## WHAT IS NEEDED
Your answer must be the records below repeated word for word, with no pictures in it.

## Data extracted from a collection
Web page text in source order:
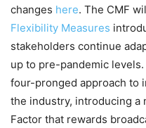
changes here. The CMF
Flexibility Measures
stakeholders continue
up to pre-pandemic
four-pronged approach to
the industry, introducing a
Factor that rewards
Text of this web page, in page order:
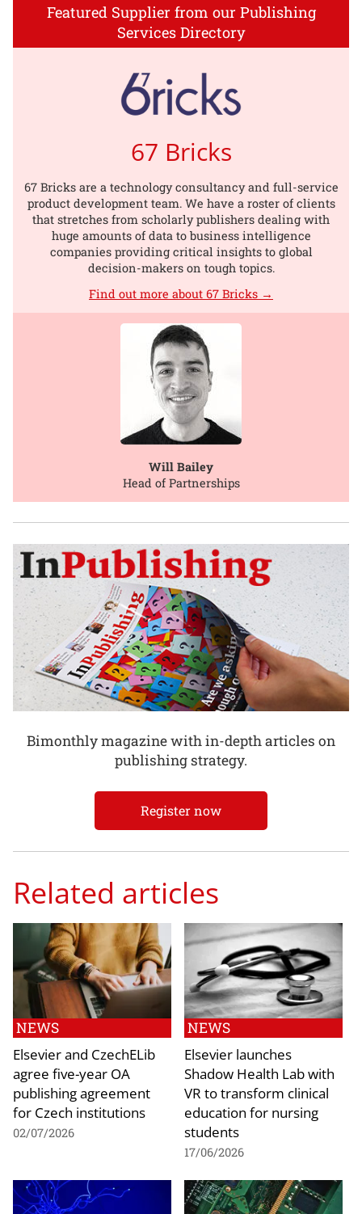
Featured Supplier from our Publishing
Services Directory
67 Bricks
67 Bricks are a technology consultancy and full-service
product development team. We have a roster of clients
that stretches from scholarly publishers dealing with
huge amounts of data to business intelligence
companies providing critical insights to global
decision-makers on tough topics.
Find out more about 67 Bricks →
Will Bailey
Head of Partnerships
Bimonthly magazine with in-depth articles on
publishing strategy.
Register now
Related articles
NEWS
Elsevier and CzechELib
agree five-year OA
publishing agreement
for Czech institutions
02/07/2026
NEWS
Elsevier launches
Shadow Health Lab with
VR to transform clinical
education for nursing
students
17/06/2026
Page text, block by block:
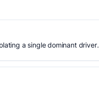
a single dominant driver.
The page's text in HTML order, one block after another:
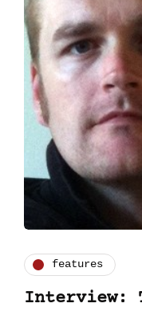
features
Interview:
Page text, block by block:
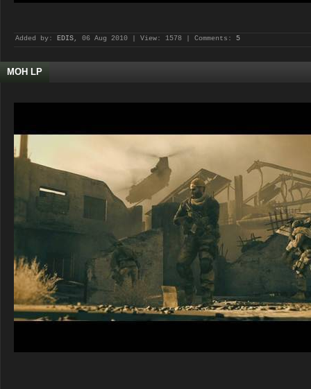
Added by: EDIS, 06 Aug 2010 | View: 1578 | Comments: 5
MOH LP
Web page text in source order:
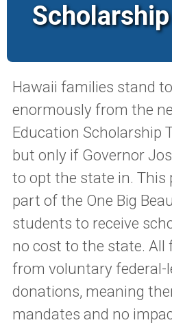
Hawaii families stand
enormously from the
Education Scholarship
but only if Governor
to opt the state in. This
part of the One Big
students to receive
no cost to the state. All
from voluntary federal-
donations, meaning
mandates and no
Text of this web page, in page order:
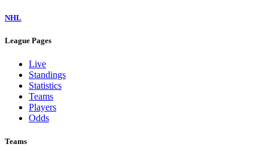
NHL
League Pages
Live
Standings
Statistics
Teams
Players
Odds
Teams
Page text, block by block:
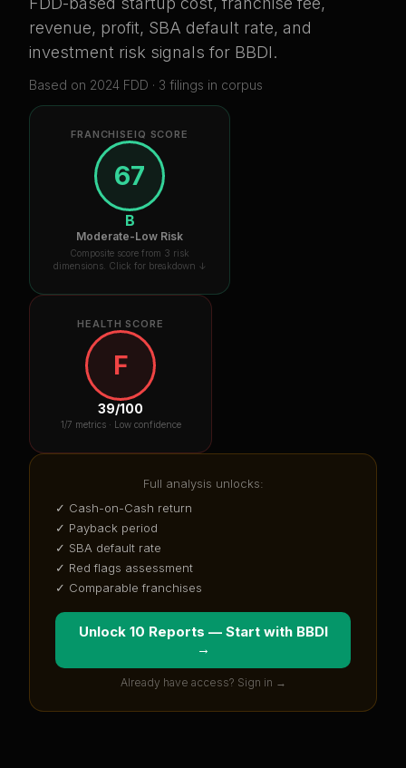
revenue, profit, SBA default rate, and
investment risk signals for BBDI.
Based on 2024 FDD · 3 filings in corpus
FRANCHISEIQ SCORE
67
B
Moderate-Low Risk
Composite score from 3 risk
dimensions. Click for breakdown ↓
HEALTH SCORE
F
39/100
1/7 metrics · Low confidence
Full analysis unlocks:
✓ Cash-on-Cash return
✓ Payback period
✓ SBA default rate
✓ Red flags assessment
✓ Comparable franchises
Unlock 10 Reports — Start with BBDI
→
Already have access? Sign in →

## RESULT OF THIS TASK
Web page text in source order:
changes here. The CMF
Flexibility Measures
stakeholders continue
up to pre-pandemic
four-pronged approach to
the industry, introducing a
Factor that rewards
Text of this web page, in page order:
Featured Supplier from our Publishing
Services Directory
67 Bricks
67 Bricks are a technology consultancy and full-service
product development team. We have a roster of clients
that stretches from scholarly publishers dealing with
huge amounts of data to business intelligence
companies providing critical insights to global
decision-makers on tough topics.
Find out more about 67 Bricks →
Will Bailey
Head of Partnerships
Bimonthly magazine with in-depth articles on
publishing strategy.
Register now
Related articles
NEWS
Elsevier and CzechELib
agree five-year OA
publishing agreement
for Czech institutions
02/07/2026
NEWS
Elsevier launches
Shadow Health Lab with
VR to transform clinical
education for nursing
students
17/06/2026
Page text, block by block:
a single dominant driver.
The page's text in HTML order, one block after another:
features
Interview:
Page text, block by block:
Added by: EDIS, 06 Aug 2010 | View: 1578 | Comments: 5
MOH LP
Web page text in source order:
Hawaii families stand
enormously from the
Education Scholarship
but only if Governor
to opt the state in. This
part of the One Big
students to receive
no cost to the state. All
from voluntary federal-
donations, meaning
mandates and no
Text of this web page, in page order:
NHL
League Pages
Live
Standings
Statistics
Teams
Players
Odds
Teams
Page text, block by block:
revenue, profit, SBA default rate, and
investment risk signals for BBDI.
Based on 2024 FDD · 3 filings in corpus
FRANCHISEIQ SCORE
67
B
Moderate-Low Risk
Composite score from 3 risk
dimensions. Click for breakdown ↓
HEALTH SCORE
F
39/100
1/7 metrics · Low confidence
Full analysis unlocks:
✓ Cash-on-Cash return
✓ Payback period
✓ SBA default rate
✓ Red flags assessment
✓ Comparable franchises
Unlock 10 Reports — Start with BBDI
→
Already have access? Sign in →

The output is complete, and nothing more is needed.